AIM OF THE TASK:
Each line of the entries below that holds "Sváteční" is needed, copied in full.

(Data entries)

########

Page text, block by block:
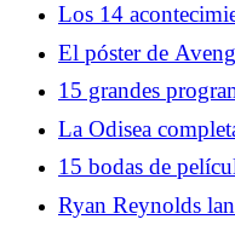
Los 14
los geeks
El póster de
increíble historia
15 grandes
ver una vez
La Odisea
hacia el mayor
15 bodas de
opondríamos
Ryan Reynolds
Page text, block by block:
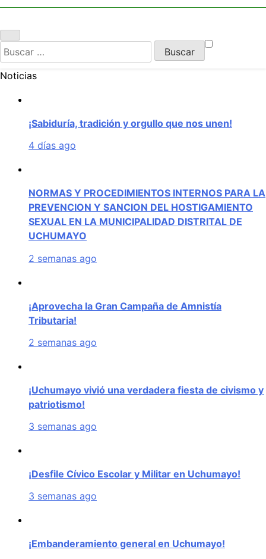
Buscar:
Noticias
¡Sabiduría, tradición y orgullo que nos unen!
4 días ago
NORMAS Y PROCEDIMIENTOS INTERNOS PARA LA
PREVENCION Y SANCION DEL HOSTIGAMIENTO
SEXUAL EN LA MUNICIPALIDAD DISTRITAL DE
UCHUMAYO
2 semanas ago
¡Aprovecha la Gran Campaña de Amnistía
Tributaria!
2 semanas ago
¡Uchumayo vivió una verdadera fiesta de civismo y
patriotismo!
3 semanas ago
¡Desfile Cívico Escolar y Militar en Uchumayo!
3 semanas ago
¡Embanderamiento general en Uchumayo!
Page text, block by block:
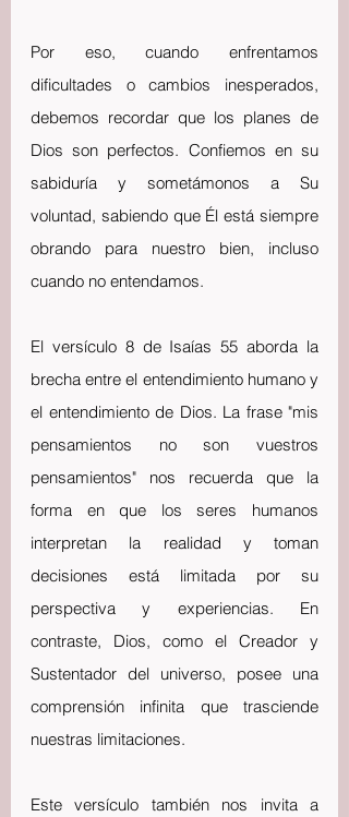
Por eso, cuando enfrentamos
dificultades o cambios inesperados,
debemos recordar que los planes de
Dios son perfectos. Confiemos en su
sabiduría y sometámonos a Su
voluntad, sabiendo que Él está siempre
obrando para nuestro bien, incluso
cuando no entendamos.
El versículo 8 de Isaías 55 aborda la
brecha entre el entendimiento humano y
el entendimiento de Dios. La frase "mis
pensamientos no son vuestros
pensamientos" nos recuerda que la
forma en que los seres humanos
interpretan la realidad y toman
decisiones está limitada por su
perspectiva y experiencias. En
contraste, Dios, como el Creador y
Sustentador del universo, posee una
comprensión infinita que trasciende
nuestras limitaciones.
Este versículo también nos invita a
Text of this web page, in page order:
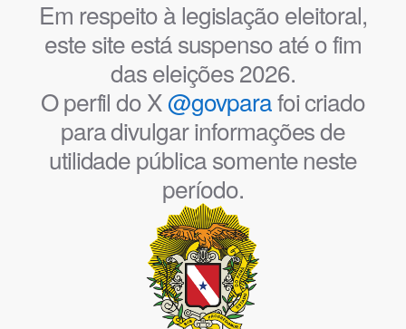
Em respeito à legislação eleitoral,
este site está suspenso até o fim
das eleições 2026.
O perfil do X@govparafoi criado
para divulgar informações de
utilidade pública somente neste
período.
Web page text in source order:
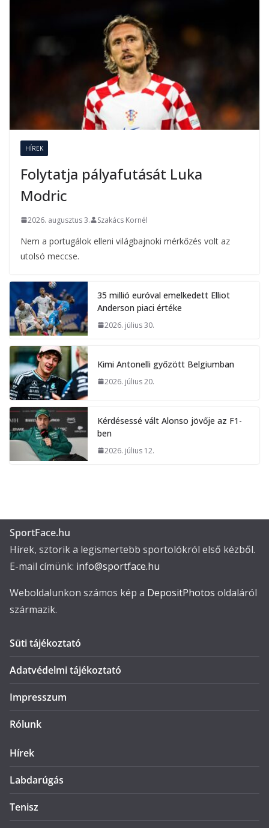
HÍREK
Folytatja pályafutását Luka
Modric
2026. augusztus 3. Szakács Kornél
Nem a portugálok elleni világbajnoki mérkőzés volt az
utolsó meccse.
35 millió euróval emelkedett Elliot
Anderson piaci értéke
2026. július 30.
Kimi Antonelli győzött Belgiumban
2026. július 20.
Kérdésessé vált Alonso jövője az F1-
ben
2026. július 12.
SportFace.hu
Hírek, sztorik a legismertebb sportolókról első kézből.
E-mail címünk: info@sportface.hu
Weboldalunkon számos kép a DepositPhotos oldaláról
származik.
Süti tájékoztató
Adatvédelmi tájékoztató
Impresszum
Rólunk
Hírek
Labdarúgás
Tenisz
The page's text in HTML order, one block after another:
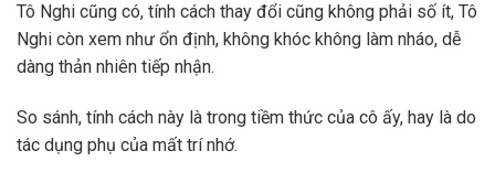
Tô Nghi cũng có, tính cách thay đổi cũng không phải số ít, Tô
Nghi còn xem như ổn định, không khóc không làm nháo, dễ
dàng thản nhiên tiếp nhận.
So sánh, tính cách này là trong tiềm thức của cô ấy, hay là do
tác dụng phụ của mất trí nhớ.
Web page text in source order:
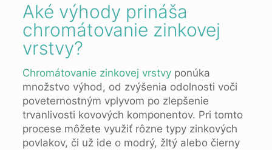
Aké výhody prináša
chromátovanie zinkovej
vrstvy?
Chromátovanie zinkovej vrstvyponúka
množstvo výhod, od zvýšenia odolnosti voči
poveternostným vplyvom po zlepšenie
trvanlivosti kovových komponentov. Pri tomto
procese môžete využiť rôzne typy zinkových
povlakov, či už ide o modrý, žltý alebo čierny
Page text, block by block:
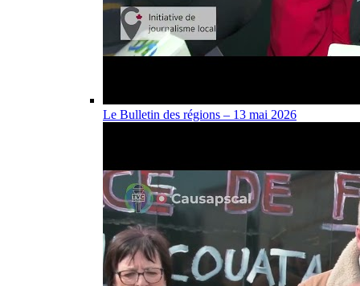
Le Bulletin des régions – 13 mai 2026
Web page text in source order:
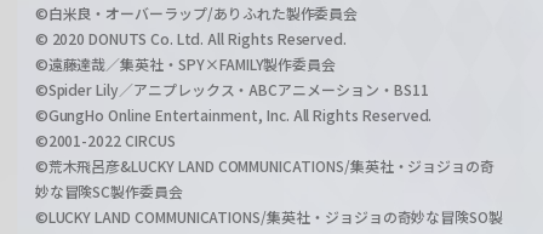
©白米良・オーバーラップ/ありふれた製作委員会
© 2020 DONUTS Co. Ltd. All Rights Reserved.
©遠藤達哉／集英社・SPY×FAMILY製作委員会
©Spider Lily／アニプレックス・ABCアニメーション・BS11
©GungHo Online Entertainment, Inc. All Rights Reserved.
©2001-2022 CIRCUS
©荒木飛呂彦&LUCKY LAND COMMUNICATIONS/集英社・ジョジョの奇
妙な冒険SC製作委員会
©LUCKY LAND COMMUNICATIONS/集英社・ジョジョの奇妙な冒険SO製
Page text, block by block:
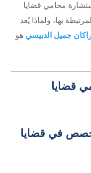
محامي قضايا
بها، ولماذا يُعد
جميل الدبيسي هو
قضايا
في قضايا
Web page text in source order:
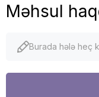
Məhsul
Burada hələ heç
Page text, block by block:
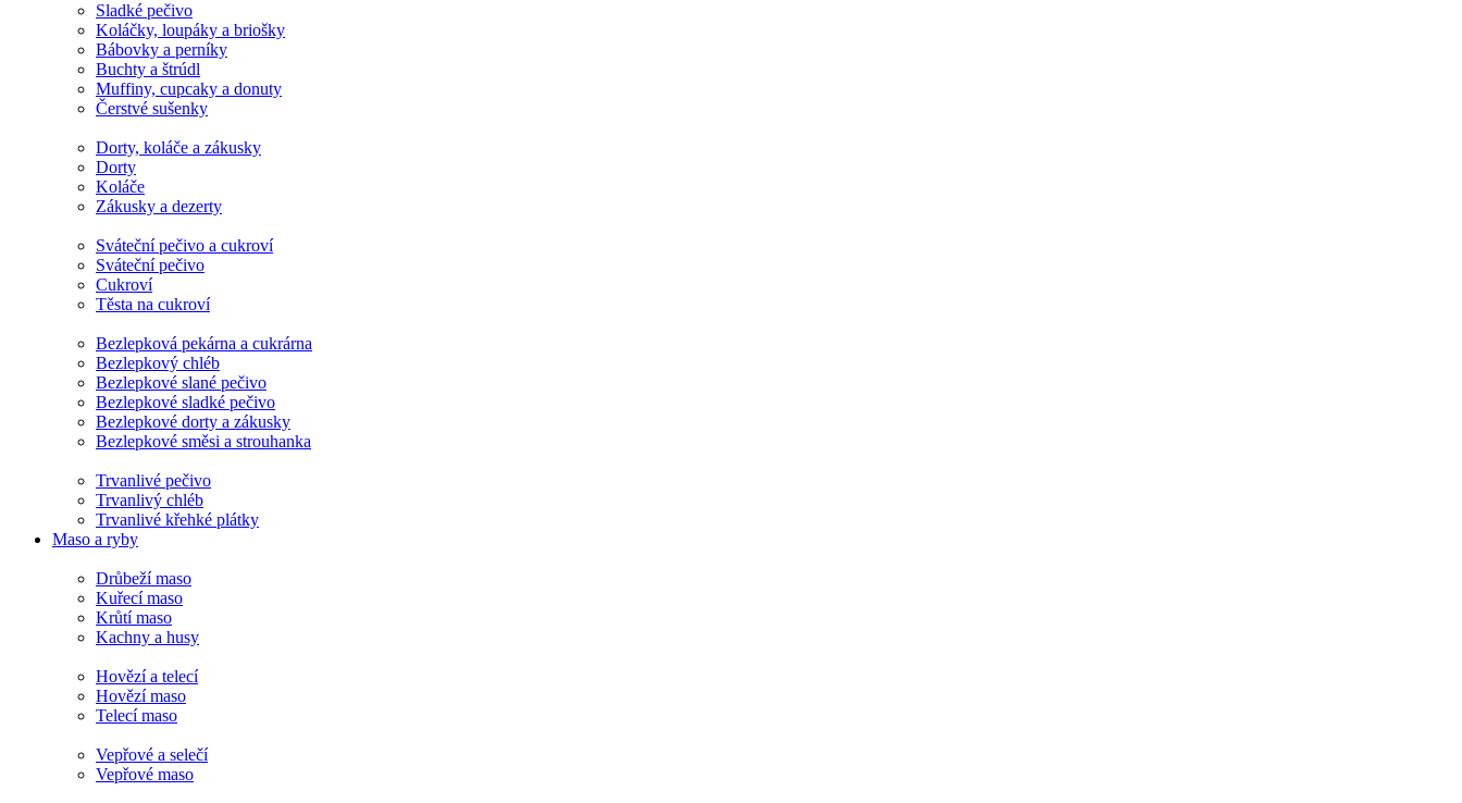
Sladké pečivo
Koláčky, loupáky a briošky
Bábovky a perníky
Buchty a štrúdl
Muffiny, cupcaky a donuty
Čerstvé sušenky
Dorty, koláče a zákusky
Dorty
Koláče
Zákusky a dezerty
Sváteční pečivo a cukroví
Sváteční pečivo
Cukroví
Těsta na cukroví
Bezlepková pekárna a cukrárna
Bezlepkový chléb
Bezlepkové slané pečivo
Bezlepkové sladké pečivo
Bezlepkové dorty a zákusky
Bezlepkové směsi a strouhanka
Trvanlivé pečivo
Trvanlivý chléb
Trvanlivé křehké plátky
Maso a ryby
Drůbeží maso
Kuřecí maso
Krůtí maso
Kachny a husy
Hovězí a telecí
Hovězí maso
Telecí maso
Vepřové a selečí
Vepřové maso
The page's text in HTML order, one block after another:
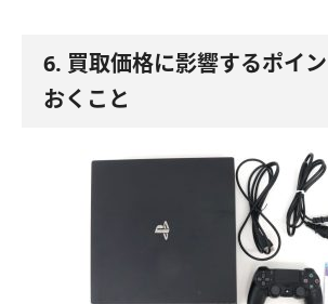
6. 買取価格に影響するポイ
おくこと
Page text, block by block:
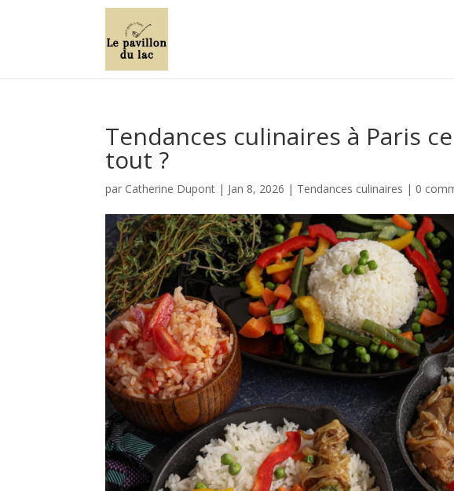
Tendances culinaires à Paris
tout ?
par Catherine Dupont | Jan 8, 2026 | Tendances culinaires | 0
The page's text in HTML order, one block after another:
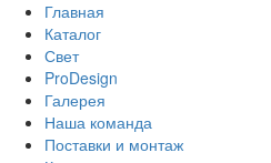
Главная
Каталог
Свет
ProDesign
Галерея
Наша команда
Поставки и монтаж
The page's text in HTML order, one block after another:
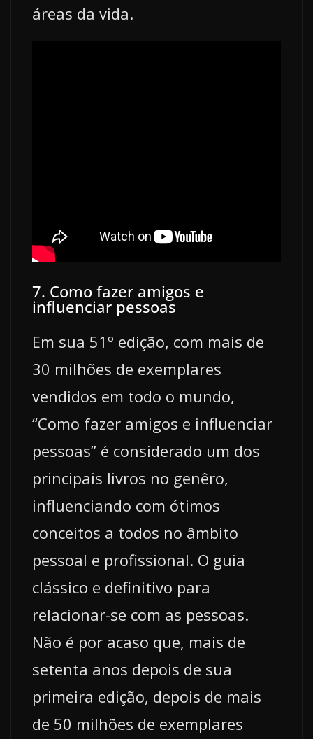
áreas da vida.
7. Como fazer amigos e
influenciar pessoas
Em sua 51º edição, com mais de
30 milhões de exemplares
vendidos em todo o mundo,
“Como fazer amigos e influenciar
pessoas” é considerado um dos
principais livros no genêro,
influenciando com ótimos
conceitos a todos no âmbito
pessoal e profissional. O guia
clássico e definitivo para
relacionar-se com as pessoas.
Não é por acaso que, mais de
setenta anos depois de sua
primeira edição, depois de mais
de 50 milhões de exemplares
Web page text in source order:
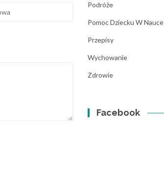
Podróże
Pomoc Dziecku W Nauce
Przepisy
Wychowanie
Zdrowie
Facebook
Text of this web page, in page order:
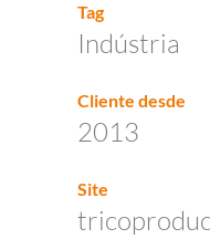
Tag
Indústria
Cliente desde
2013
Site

########

PROBLEM SOLUTION:
Sváteční pečivo a cukroví
Sváteční pečivo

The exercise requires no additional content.